Support for REPLACE TABLE operation #433

anupam-saini · 2024-02-15T20:22:26Z

Closes #281
API proposal (from PR feedback):

table = catalog.create_or_replace_table(identifier, schema, location, partition_spec, sort_order, properties)

TODO:

pyiceberg/schema.py

Fokko · 2024-02-16T10:59:23Z

@anupam-saini Thanks for working on this.

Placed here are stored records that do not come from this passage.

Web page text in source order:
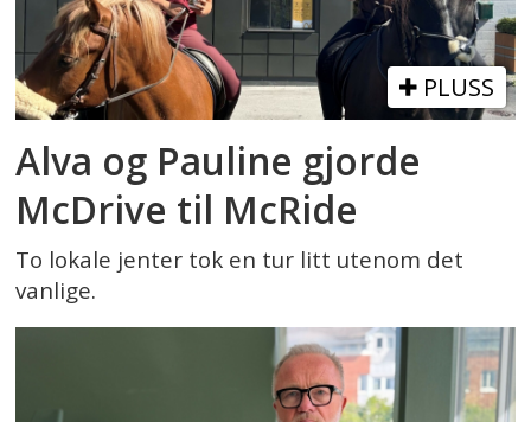
PLUSS
Alva og Pauline gjorde
McDrive til McRide
To lokale jenter tok en tur litt utenom det
vanlige.
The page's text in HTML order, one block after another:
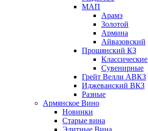
МАП
Арамэ
Золотой
Армина
Айвазовский
Прошянский КЗ
Классические
Сувенирные
Грейт Велли АВКЗ
Иджеванский ВКЗ
Разные
Армянское Вино
Новинки
Старые вина
Элитные Вина
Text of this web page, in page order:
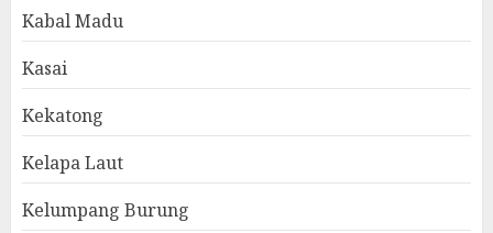
Kabal Madu
Kasai
Kekatong
Kelapa Laut
Kelumpang Burung
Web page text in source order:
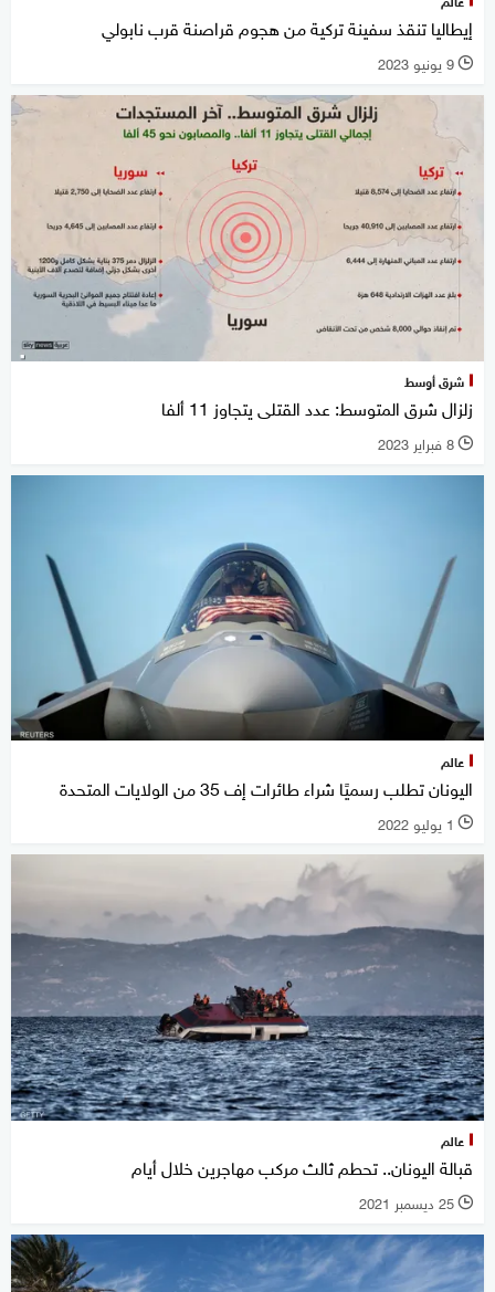
إيطاليا تنقذ سفينة تركية من هجوم قراصنة قرب نابولي
l 9 يونيو 2023
شرق أوسط
زلزال شرق المتوسط: عدد القتلى يتجاوز 11 ألفا
l 8 فبراير 2023
عالم
اليونان تطلب رسميًا شراء طائرات إف 35 من الولايات المتحدة
l 1 يوليو 2022
عالم
قبالة اليونان.. تحطم ثالث مركب مهاجرين خلال أيام
l 25 ديسمبر 2021

I'm not sure if the following API is where people would expect it:

with table.transaction() as transaction:
    transaction.replace_table_with(new_table)

Specially because this is an unsafe operation that breaks for downstream consumers.

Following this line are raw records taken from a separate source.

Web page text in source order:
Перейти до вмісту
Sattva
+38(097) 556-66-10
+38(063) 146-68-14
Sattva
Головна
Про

I would expect this operation on the catalog itself:

catalog = load_catalog('default')

catalog.create_table('schema.table', schema=...)
catalog.create_or_replace_table('schema.table', schema=...)

We want to generalize this operation, so we don't have to implement this for each of the catalogs. Therefore I would expect this on the Catalog(ABC) itself.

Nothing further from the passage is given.